MATTHEWS: Why do we elect governors, rather than senators, traditionally?

THOMPSON: Because—because governors know how to—how to execute.

Governors know how to govern.

You know, I put together a budget in the state of Wisconsin for 15 straight years. And I also put together the largest budget in the federal government. A lot of people think it‘s the Department of Defense, and the Pentagon, but, basically, the Department of Health and Human Services has got a larger budget, except for the war in Iraq, over $600 billion. And I put together that budget four years in a row.

So, people really rely upon people that know how to govern, know how to put together budgets. And that‘s why governors, I think, are individuals that people have more confidence in and more trust in.

MATTHEWS: Speaking of the Irish, the latest betting in Ireland, which is the only place you can bet on American elections right now—I—I check it almost every week...



MATTHEWS: ... has the Democrats with an advantage, generically, in other words, not knowing who their candidates are going to be. The Democrats have an advantage of about 56 percent.

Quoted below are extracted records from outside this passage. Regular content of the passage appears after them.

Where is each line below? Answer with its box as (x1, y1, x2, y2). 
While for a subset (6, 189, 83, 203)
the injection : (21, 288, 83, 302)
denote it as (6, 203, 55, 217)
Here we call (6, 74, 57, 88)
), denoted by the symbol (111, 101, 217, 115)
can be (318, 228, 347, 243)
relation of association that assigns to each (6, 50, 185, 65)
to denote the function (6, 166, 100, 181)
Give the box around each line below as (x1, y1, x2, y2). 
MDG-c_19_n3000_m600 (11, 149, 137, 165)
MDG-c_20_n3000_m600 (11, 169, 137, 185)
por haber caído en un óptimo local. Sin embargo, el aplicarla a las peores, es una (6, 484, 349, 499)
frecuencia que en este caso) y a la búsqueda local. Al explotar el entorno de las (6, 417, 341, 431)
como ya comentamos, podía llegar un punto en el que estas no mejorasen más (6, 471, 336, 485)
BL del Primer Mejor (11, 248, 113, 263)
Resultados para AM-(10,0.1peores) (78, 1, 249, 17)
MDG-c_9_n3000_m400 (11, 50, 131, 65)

Why do think you can offset that sort of historic edge for the Democrats this time around? It is sort of their turn coming up. How can you offset that trend?

THOMPSON: Well, I think the only way that a Republican can win in 2008 is carry the Upper Midwestern states, Michigan, Wisconsin, Minnesota, and Iowa. And I think I am by far the strongest candidate to carry those four states. And I don‘t think...

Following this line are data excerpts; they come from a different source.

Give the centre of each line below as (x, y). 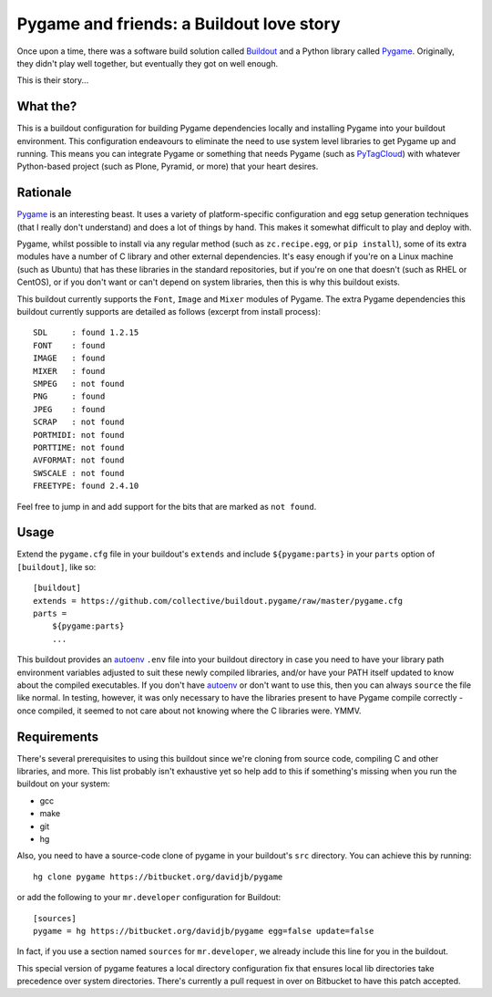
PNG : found (69, 396)
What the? (47, 106)
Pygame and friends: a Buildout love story (179, 24)
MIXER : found (69, 371)
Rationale (44, 193)
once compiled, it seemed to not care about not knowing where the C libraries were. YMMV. (189, 711)
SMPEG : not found (79, 384)
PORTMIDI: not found (79, 435)

MATTHEWS: You can beat Hillary in—you know, you‘re speaking my language. I agree with you. That is the vulnerability of a Hillary campaign.

THOMPSON: That is right.

MATTHEWS: Michigan, Ohio, those states in the industrial Midwest, they‘re sort of—well, I think they are macho states. They are gun owner states. They may not like people like Hillary.

But you tell it your way. Why would you do better up there than Hillary?

THOMPSON: Well, I think there is no question about it, because you just got done saying it.

These are states that are progressive, but they are also states that look forward to making sure that people rely upon each other, have a strong work ethics. That is why welfare reform was so favorably received in this particular area. That is why private school choices—that‘s why people like the fact that we talk about fiscal conservatism. I just think the values, the ethics, the work ethics are the kinds of things that I—I represent in the Upper Midwest. And I think...


MATTHEWS: Is Hillary Clinton vulnerable on the Second Amendment?

THOMPSON: I think she is. I think most Democrats are, but especially Hillary. I think the Second Amendment are individuals that really believe in gun rights. And those individuals usually will vote for Republicans, especially somebody like myself, that is a hunter.

MATTHEWS: And Hillary is not a hunter?

THOMPSON: I don‘t think so, but I‘m not sure.

MATTHEWS: But you said she is especially vulnerable on the Second Amendment. How so?

THOMPSON: Well, I think most gun owners are quite suspicious of—of Democrats in general, as far as being gun owners. And they are also very suspicious, I think, of Mrs. Clinton.

And that is a problem I think she is going to have to overcome, if she is going to get elected president of the United States. But I think people in the Upper Midwest—I ride a motorcycle. I hunt. I fish. That are the kind of values and the kind of things...


THOMPSON: ... that people, you know, really relate to.

MATTHEWS: I think you are on to something up there. Well, you know that area better than I do. I just sense it up there.

Anyway, thank you very much, Governor Tommy Thompson, running for president...

THOMPSON: Thank you.

MATTHEWS: ... running for the Republican nomination.